Summer is peak season for ticks and mosquitoes, and the insects may pose a particularly acute threat this year, experts say. On Monday, the Centers for Disease Control and Prevention issued an alert about the first locally acquired malaria cases in the United States in 20 years, detected in Florida and Texas.
Mosquitoes thrive in hot, humid conditions, so the season’s high temperatures aren’t helping: Scorching heat is blanketing Texas, with heat warnings and advisories in effect for a dozen states. TO report released last month of the research organization Climate Central found that the number of annual «mosquito days,» defined as days with an average relative humidity of 42% or higher and temperatures of 50 to 95 degrees Fahrenheit, has increased since 1979 by more than 70%. of the US locations studied.
“A lot of work went into eradicating malaria from the US in the 20th century, which involved a lot of things that might not have been friendly to the environment,” said Dr. Ryan Miller, an infectious disease specialist at the Cleveland Clinic. «But having it reintroduced to the US raises a red flag.»
The risk of contracting malaria in the US remains low. But mosquitoes can also transmit West Nile virus, which can cause fever, headache, body aches, vomiting, diarrhea or a rash, although 8 out of 10 people who get it don’t develop symptoms. According to the Centers for Disease Control and Prevention. He registered agency more than 1,100 cases last year, although the number of cases has hovered near 2,000 a year for the past decade.
Meanwhile, tick season is usually worst from late May to early July. Experts say they have observed tick populations expanding beyond rural areas and into cities in recent years.
He CDC estimates About 476,000 people a year contract Lyme disease, the most common threat from ticks. But other less common tick-borne diseases, including babesiosis and Rocky Mountain spotted feverhave seen the number of cases in the US rise in the past decade.
Miller said that as temperatures rise due to climate change, the threats from ticks and mosquitoes become less seasonal.
“Unfortunately, with a fairly warm and mild winter, tick and mosquito seasons have already arrived,” Miller said. “We have had cases of Lyme disease even in the spring, which is a little more unusual, and some people even in the late fall of last year. It seems like this year, it’s going to be all year.»

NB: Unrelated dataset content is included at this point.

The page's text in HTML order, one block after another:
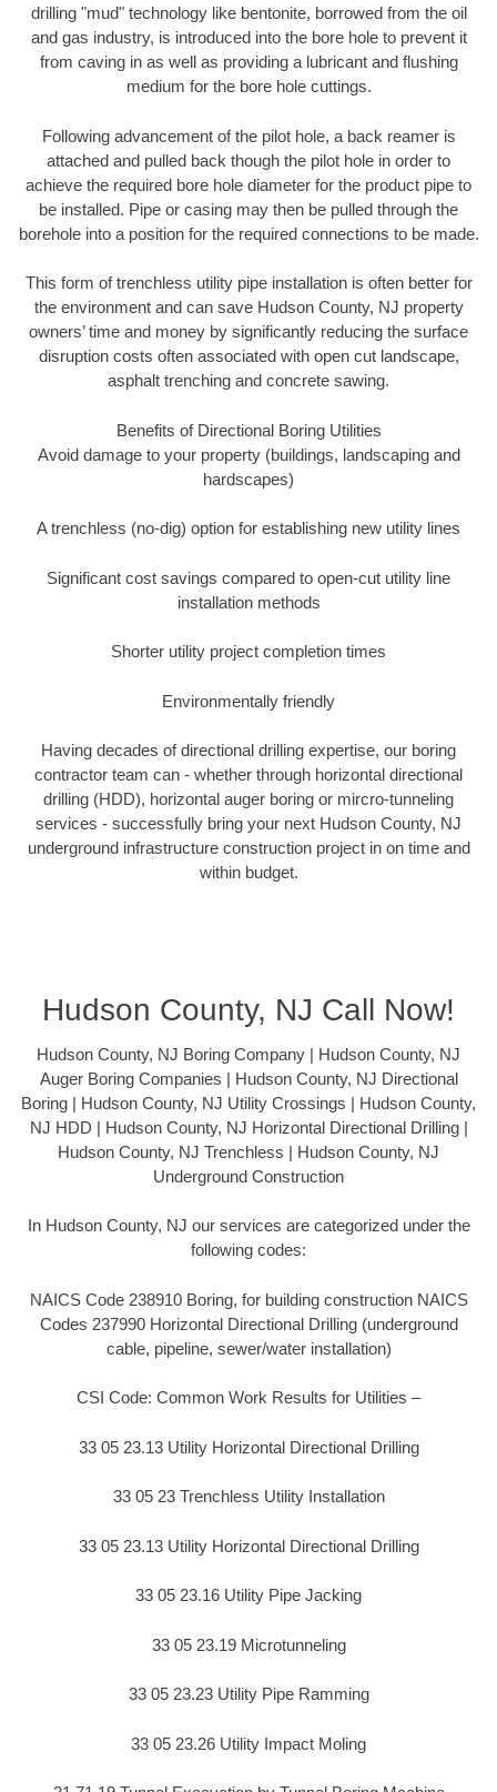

Tracking Mosquito-borne Diseases in the US
The CDC had registered 385 cases of dengue, another mosquito-borne disease, in the US as of June 1. More than 250 of those infections occurred in Puerto Rico; in a last month’s articlethe agency urged more action to control the spread of dengue in US territories.
As of Tuesday, the CDC had confirmed 17 cases of West Nile virus, seven of which were in Arizona. The highest-risk months for the virus are yet to come, according to Graham McKeen, university assistant director for environmental and public health at Indiana University.
McKeen said the Aedes aegypti mosquito, which transmits dengue and Zika viruses, has become increasingly common in the South and Southwest during the last decade.
“We are seeing them in new areas where they weren’t found before,” he said. «Our kind of extensive use of pesticides over many decades has also led to increased pesticide resistance in mosquitoes.»
McKeen added that people can still take «tried and true» precautions, such as wearing insect repellent and long-sleeved clothing and pants.
“Try to remove any standing or standing water on or around your property,” he said.
A mild winter can mean more ticks
This year’s mild winter has led to more cases of tick-borne infections than usual, particularly Lyme disease, according to Maria Diuk-Wasser, a vector-borne disease specialist and professor at Columbia University.
“The rising cases are usually in new regions that didn’t have it before, so from what we’re seeing in Maine, Ohio and Michigan, a lot of northern states, it’s going up a lot,” Diuk-Wasser said. “We are all reporting a very high year.”
Adult ticks are most active in the spring, but adolescent ticks in the summer are more dangerous, Diuk-Wasser added, because these nymphal ticks are about the size of a poppy seed. That makes them hard to spot even after they bite.
To protect yourself, she recommended washing clothes right away or at least putting the items in the dryer after spending time outdoors. People should also continue to check for ticks in the days that follow, as a nymphal tick may grow larger and be easier to spot.
The ticks may be invading cities including Austin, Texas, Chicago, New York and Pittsburgh, Diuk-Wasser added. Her lab has been studying how migratory deer (known as tick hosts) have been introducing the insects into parts of New York City, particularly parks and outdoor areas in Queens.
In collaboration with several other universities, the Diuk-Wasser lab helps run tick applicationa tool that allows users to submit a picture of the tick that bit them to get more information, including whether it is the blacklegged tick that carries Lyme disease.
“We still need to enjoy the outdoors and really preserve all the green spaces that we have in the cities, so we don’t have to be afraid of ticks,” Diuk-Wasser said. “We just have to protect ourselves and be aware.”